The example to tell comes fromFrench electricity distribution company RexelAI-powered sales tools designed to recommend Next-Best offers quickly became more than just a productivity enhancer. New employees relied on guidance, but experienced vendors used it to train their systems. In doing so, each embed his tacit knowledge in a tool that could support others. Over time, the platform evolved from a recommended engine to a memory system, capturing expertise that might otherwise have come out the door.

Similar dynamics are being played in software development. Here, AI agent Coday is being developed.whoz– The implicit, undocumented problem-solving techniques and coding style of capture engineers. As Whoz CEO Jean-Philippe Couturier explains, “By turning individual intuition into collective, reusable knowledge, Coday transforms the most intangible aspects of expertise into organizational memories.” Put another way, AI agents not only restore insights, but also expand them.

When genai is used richly, organizations can reconstruct, strengthen and project core DNA. It can surface instincts in decision making, consistent tone of communication, and embedded values ​​that have shaped the organization over time. Genai can transform legacy wisdom from a fixed repository into a dynamic, strategic asset without idealizing it. It can change the platform for future actions that will help organizations move forward with greater consistency and confidence.

Faster and smarter fundamentals of change

During periods of rapid change, organizations simply don’t have to change. They need to change consistently. That consistency ensures that change is not only carried out, but is absorbed and in line with the culture, values ​​and strategic intentions that underlie the institution. As BCG Research Although it is shown, transformations often loosen when they cannot explain informal norms and the shared assumptions governing the way work is truly done. Memory becomes essential in this regard. It is connective tissue that quickly aligns decisions while allowing decisions to be reduced while making faster, while allowing for less overlap, confusion and drift. Without it, businesses will respond in fragmented ways, losing sight of not only where they are, but who they are.
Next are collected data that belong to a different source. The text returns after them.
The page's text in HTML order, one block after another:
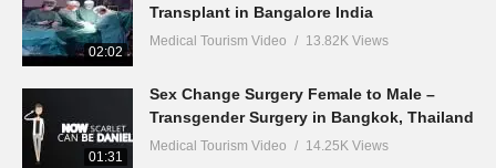
02:02
Transplant in Bangalore India
Medical Tourism Video 13.82K Views
01:31
Sex Change Surgery Female to Male –
Transgender Surgery in Bangkok, Thailand
Medical Tourism Video 14.25K Views
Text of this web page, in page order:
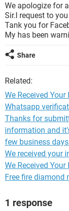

For leaders navigating change, this is both a powerful asset and a change of context. The CEO is no longer the only steward of the past, but not the only storyteller of the future. As institutional memory becomes more accessible across the enterprise, leadership is less about carrying the total weight of continuity and drawing from a shared source of insight. In this context, decisions gain traction not because they are imposed, but because they resonate with what the organization already knows and remembers. Once employees understand the reasons behind previous decisions and how the organization has evolved, they engage not only in their roles, but in the institution itself. Strategic memory becomes a tool for organizational cohesion, reducing information asymmetry, promoting trust, and creating more confident and coordinated conditions for action at all levels.
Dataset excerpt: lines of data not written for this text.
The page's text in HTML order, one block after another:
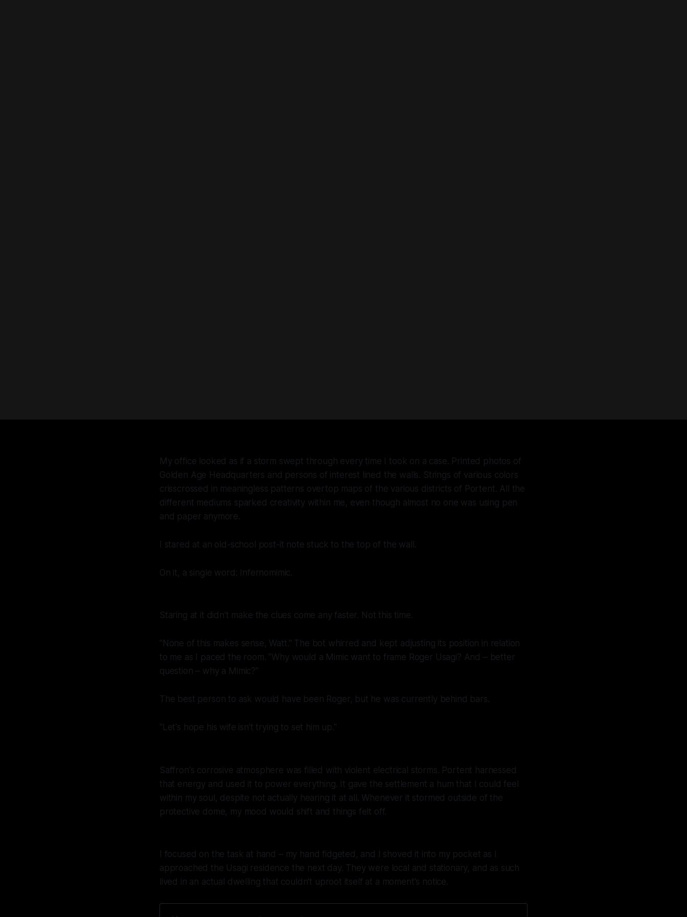
My office looked as if a storm swept through every time I took on a case. Printed photos of
Golden Age Headquarters and persons of interest lined the walls. Strings of various colors
crisscrossed in meaningless patterns overtop maps of the various districts of Portent. All the
different mediums sparked creativity within me, even though almost no one was using pen
and paper anymore.
I stared at an old-school post-it note stuck to the top of the wall.
On it, a single word: Infernomimic.
Staring at it didn't make the clues come any faster. Not this time.
"None of this makes sense, Watt." The bot whirred and kept adjusting its position in relation
to me as I paced the room. "Why would a Mimic want to frame Roger Usagi? And – better
question – why a Mimic?"
The best person to ask would have been Roger, but he was currently behind bars.
"Let's hope his wife isn't trying to set him up."
Saffron's corrosive atmosphere was filled with violent electrical storms. Portent harnessed
that energy and used it to power everything. It gave the settlement a hum that I could feel
within my soul, despite not actually hearing it at all. Whenever it stormed outside of the
protective dome, my mood would shift and things felt off.
I focused on the task at hand – my hand fidgeted, and I shoved it into my pocket as I
approached the Usagi residence the next day. They were local and stationary, and as such
lived in an actual dwelling that couldn't uproot itself at a moment's notice.

Genai’s value as a “corporate archaeologist” is not to be reversible. It is building strategic memory as an infrastructure. This isn’t as important as CRM or data warehouse, but it requires embedding memory in onboarding, leadership development and decision-making. In an age of constant reinvention, memory ensures that each reinvention is consistent. Therefore, strategic memory is not merely a record of the past, but an investment in the quality of future decisions, and is an important source of competitive advantage.

Read other fortune columns by François Canderon.
François Canderon He is a partner at private equity company Seven2 and a former global director of BCG Henderson Institute.
Zoé Variety He is an artist and executive fellow at Harvard’s Institute of Digital Data Design.
David Zuluaga Martinez He is the senior director of BCG Henderson Institute.
Amartia Das He is the principal of BCG and ambassador of the BCG Henderson Institute.
Some of the companies mentioned in this column are past or present clients of the author’s employer.

This story was originally featured on Fortune.com.